Non di meno, manifestare per la pace, assumere un’iniziativa in direzione del superamento e della trasformazione del conflitto e, in definitiva, della fine della guerra e della costruzione della «pace con mezzi pacifici», comporta anche un’assunzione di responsabilità che interroga, al tempo stesso, la credibilità di chi si fa interprete di proposte di manifestazione e di iniziativa e l’impegno di un’articolazione sociale la più incisiva ed efficace possibile rispetto agli obiettivi delle azioni che si vanno proponendo. Anche per questo hanno suscitato reazioni comprensibilmente contrastanti le proposte di manifestazione sin qui avanzate a livello istituzionale: da quella lanciata, con una recente intervista al Fatto Quotidiano, da Giuseppe Conte per «una manifestazione senza sigle e senza bandiere, aperta a tutti i cittadini che nutrono forte preoccupazione per il crinale che il conflitto in Ucraina sta prendendo», a quella proposta dal presidente della giunta della Regione Campania, Vincenzo de Luca, quest’ultima con l’obiettivo di «un cessate-il-fuoco di un mese, per ridare spazio a organismi nazionali e internazionali, ad autorità religiose e morali, al mondo della cultura, per lo sviluppo di iniziative di pace».
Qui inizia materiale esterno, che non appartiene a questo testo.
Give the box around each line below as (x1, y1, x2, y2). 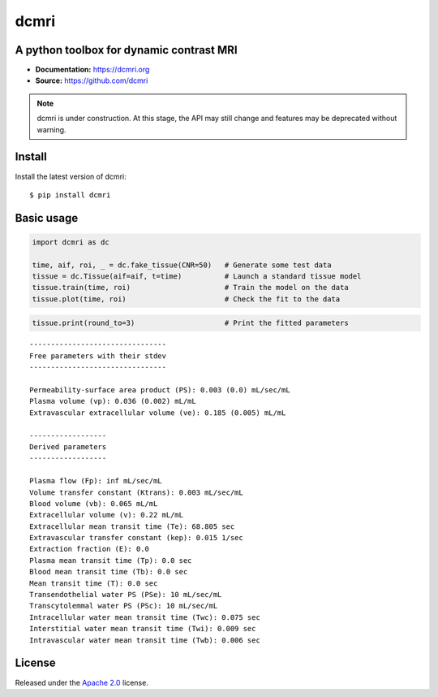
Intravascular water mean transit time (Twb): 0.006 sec (29, 635, 261, 645)
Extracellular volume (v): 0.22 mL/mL (29, 510, 184, 520)
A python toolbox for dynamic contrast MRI (15, 43, 238, 57)
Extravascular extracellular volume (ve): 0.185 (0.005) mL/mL (29, 408, 286, 418)
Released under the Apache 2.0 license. (15, 678, 149, 687)
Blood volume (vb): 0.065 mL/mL (29, 499, 158, 508)
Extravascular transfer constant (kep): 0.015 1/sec (29, 533, 243, 543)
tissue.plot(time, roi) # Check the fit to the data (32, 294, 341, 304)
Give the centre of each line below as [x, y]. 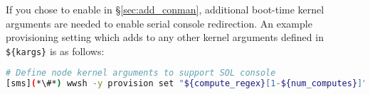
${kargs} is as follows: [55, 51]
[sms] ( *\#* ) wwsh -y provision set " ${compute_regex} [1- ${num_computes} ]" [187, 84]
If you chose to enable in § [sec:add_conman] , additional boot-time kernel [165, 9]
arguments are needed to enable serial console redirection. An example [159, 23]
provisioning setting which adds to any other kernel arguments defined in [165, 37]
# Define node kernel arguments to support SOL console [141, 73]
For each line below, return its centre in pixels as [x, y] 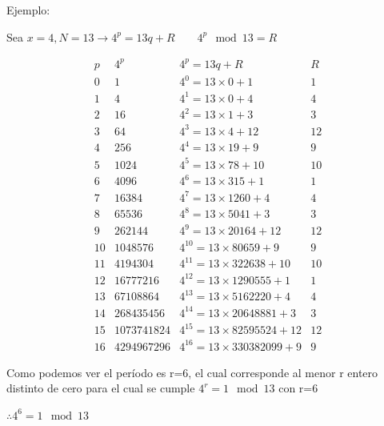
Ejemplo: [28, 10]
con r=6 [298, 388]
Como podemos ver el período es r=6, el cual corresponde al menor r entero [192, 372]
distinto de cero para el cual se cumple [101, 388]
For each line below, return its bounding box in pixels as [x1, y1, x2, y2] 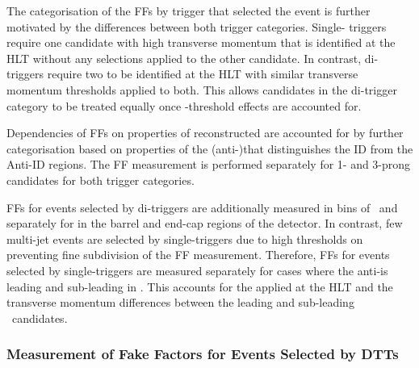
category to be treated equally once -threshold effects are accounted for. [6, 97, 362, 114]
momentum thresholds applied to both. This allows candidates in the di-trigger [6, 81, 397, 98]
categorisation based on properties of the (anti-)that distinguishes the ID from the [6, 140, 413, 157]
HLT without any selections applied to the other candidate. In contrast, [6, 49, 362, 66]
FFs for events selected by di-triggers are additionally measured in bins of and [6, 199, 398, 215]
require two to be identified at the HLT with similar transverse [47, 65, 358, 82]
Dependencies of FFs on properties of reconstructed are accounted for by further [6, 124, 404, 141]
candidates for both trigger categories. [6, 171, 195, 188]
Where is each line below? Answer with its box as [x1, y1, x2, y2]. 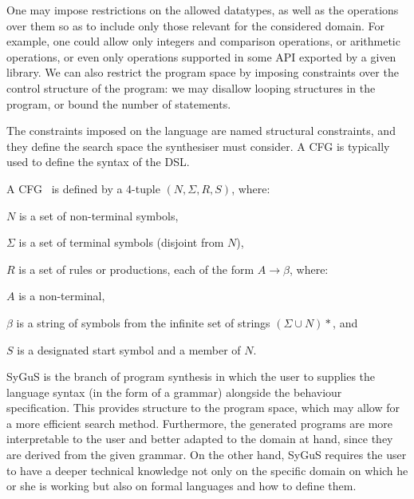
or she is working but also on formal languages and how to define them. [6, 477, 357, 494]
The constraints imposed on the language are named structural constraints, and [6, 122, 396, 139]
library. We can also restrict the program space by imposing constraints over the [6, 64, 399, 81]
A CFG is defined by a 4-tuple [6, 180, 160, 196]
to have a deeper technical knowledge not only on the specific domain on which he [6, 461, 408, 478]
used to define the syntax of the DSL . [6, 153, 190, 170]
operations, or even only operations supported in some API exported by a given [6, 48, 396, 65]
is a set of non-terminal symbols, [18, 207, 179, 224]

Occorre, viceversa, un’iniziativa di pace sociale e politica al tempo stesso, di ispirazione sociale e di caratura politica, tale da porsi, cioè, nell’ottica di costruire la piattaforma più avanzata possibile capace di mobilitare lo schieramento sociale più ampio possibile, in maniera incisiva e non episodica, alimentando la mobilitazione e facendo politica per la pace, e per la «pace positiva», nel senso della pace, dei diritti e della giustizia sociale. Un segnale in questa direzione, per la platea coinvolta e la tempistica indicata, giunge dall’appello «Non per noi, ma per tutte e tutti» per una manifestazione nazionale il 5 novembre «per la pace, la giustizia sociale e ambientale, contro le diseguaglianze e l’esclusione», in una dimensione «plurale, partecipata, democratica, conflittuale per rimettere al centro la voce dei diritti, contro le disuguaglianze e l’esclusione, per la giustizia sociale e ambientale».